A rock memorabilia collector in Chicago has won a major fraud case after claiming Ross Halfin, the well known music photographer, sold him Lynyrd Skynyrd prints that were not his to sell.
Collector Jeremy Wagner met U.K. photographer Ross Halfin at a dinner in Paris back in 2017, PetaPixel have reported. When Wagner mentioned that he was into 1970s era Lynyrd Skynyrd, Halfin said he had shot the band at the time and still owned the original negatives and contact sheets.
In early 2018 Wagner followed up, eventually agreeing to buy a print titled Nuthin Fancy 75. Ross Halfin then emailed him contact sheets and pointed out more photos he said were his work, including shots said to be from Knebworth House in 1976 and another image titled Hammersmith Oct 27 1975.
Wagner paid more than $7,300 for four prints, then spent over $1,000 having them custom framed, believing he owned genuine Ross Halfin pieces of Lynyrd Skynyrd history.
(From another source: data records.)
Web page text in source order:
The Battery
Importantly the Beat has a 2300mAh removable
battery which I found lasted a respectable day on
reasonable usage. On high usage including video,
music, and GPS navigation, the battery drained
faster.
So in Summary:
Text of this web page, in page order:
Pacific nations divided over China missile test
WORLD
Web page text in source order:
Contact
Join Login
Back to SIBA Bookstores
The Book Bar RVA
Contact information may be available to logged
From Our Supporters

The trouble only surfaced years later. In 2023 a Lynyrd Skynyrd expert contacted Wagner about using the images in a book. Once the expert saw the photos, he immediately said that the Knebworth and Hammersmith shots were actually taken by another photographer, Barry Plummer, and that the Nuthin Fancy print was also not Ross Halfin’s work. He produced contact sheets showing the same images correctly credited to Plummer and said he believed Halfin had cropped out those credits before sending his versions.
According to court filings, Plummer later confirmed by email that the disputed photos were his. The expert also challenged Halfin’s story that he had photographed the band playing their classic Free Bird at Knebworth, noting that the guitars in the images do not match what the band used for that song.
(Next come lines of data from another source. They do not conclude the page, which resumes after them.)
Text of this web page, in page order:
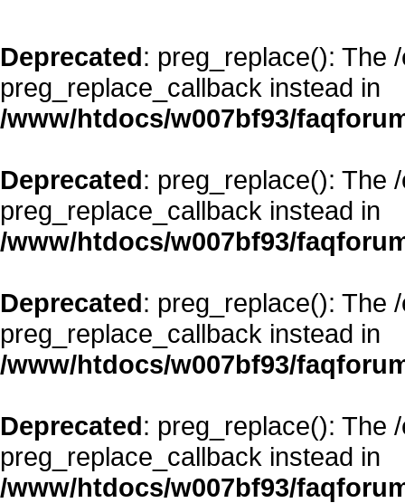
Deprecated: preg_replace(): The
preg_replace_callback instead in
/www/htdocs/w007bf93/
Deprecated: preg_replace(): The
preg_replace_callback instead in
/www/htdocs/w007bf93/
Deprecated: preg_replace(): The
preg_replace_callback instead in
/www/htdocs/w007bf93/
Deprecated: preg_replace(): The
preg_replace_callback instead in
/www/htdocs/w007bf93/

Wagner decided to take the matter to court. He served Halfin with a lawsuit in December 2024 while attending Metallica guitarist Kirk Hammett’s wedding in California. Halfin then failed to appear at several hearings and, through his attorney, reportedly admitted that the factual allegations in the complaint were true. That left him facing liability for consumer fraud under Illinois law.
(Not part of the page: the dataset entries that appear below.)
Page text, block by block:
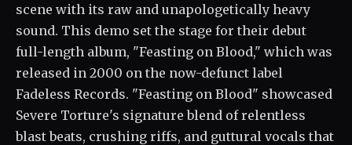
scene with its raw and unapologetically heavy
sound. This demo set the stage for their debut
full-length album, "Feasting on Blood," which was
released in 2000 on the now-defunct label
Fadeless Records. "Feasting on Blood" showcased
Severe Torture's signature blend of relentless
blast beats, crushing riffs, and guttural vocals that
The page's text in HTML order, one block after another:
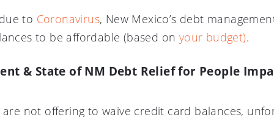
to Coronavirus, New Mexico’s debt
to be affordable (based on your budget).
& State of NM Debt Relief for People
not offering to waive credit card balances,
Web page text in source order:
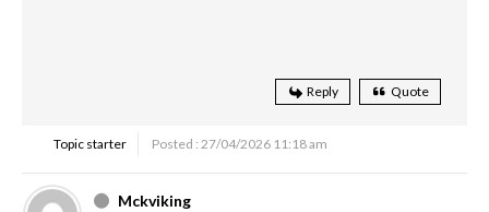
Reply Quote
Topic starter Posted : 27/04/2026 11:18 am
Mckviking
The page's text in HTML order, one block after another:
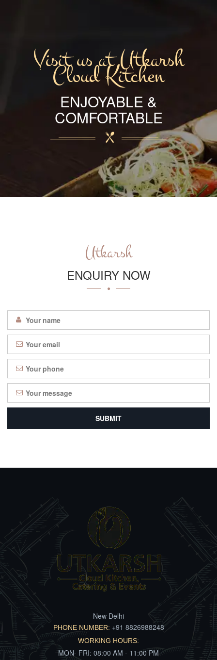
Visit us at Utkarsh
Cloud Kitchen
ENJOYABLE &
COMFORTABLE
Utkarsh
ENQUIRY NOW
New Delhi
PHONE NUMBER: +91 8826988248
WORKING HOURS:
MON- FRI: 08:00 AM - 11:00 PM
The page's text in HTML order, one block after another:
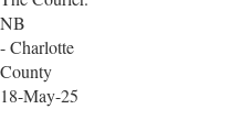
NB
- Charlotte
County
18-May-25
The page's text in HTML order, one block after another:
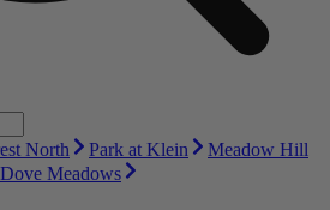
North Park at Klein
Meadow Hill
Dove Meadows
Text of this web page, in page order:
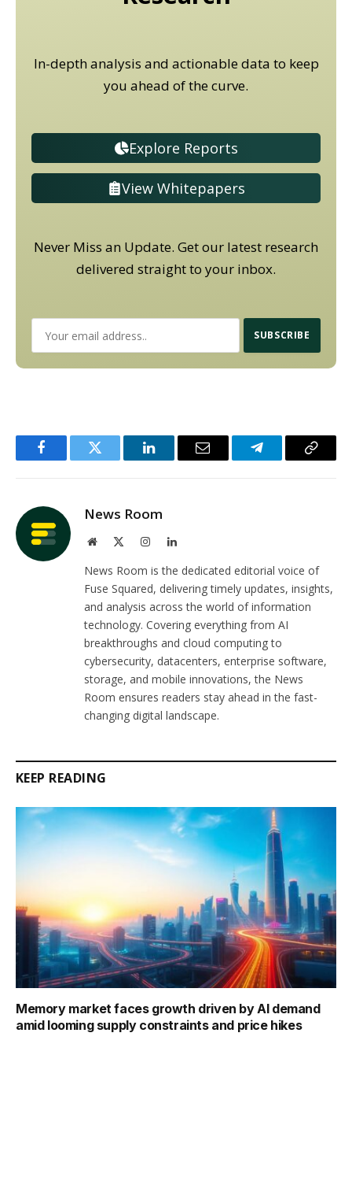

With Halfin unwilling or unable to continue contesting the case, the court entered a default judgment. Wagner was awarded $61,241 in compensatory and punitive damages, plus attorneys’ fees and costs, a far higher figure than the original purchase price of the prints.
Halfin is a high profile music photographer who trades as RHP Ltd and sells his work directly to fans and collectors through his own site and online galleries. Wagner’s lawyer has suggested that other buyers could now step forward if they believe they were sold prints where the true copyright holder was someone else, raising uncomfortable questions for the wider rock and Heavy Metal memorabilia market.
For Lynyrd Skynyrd fans, the case is a reminder that the story behind a print or poster can be every bit as important as the image itself. Provenance matters, even when a famous signature is on the border.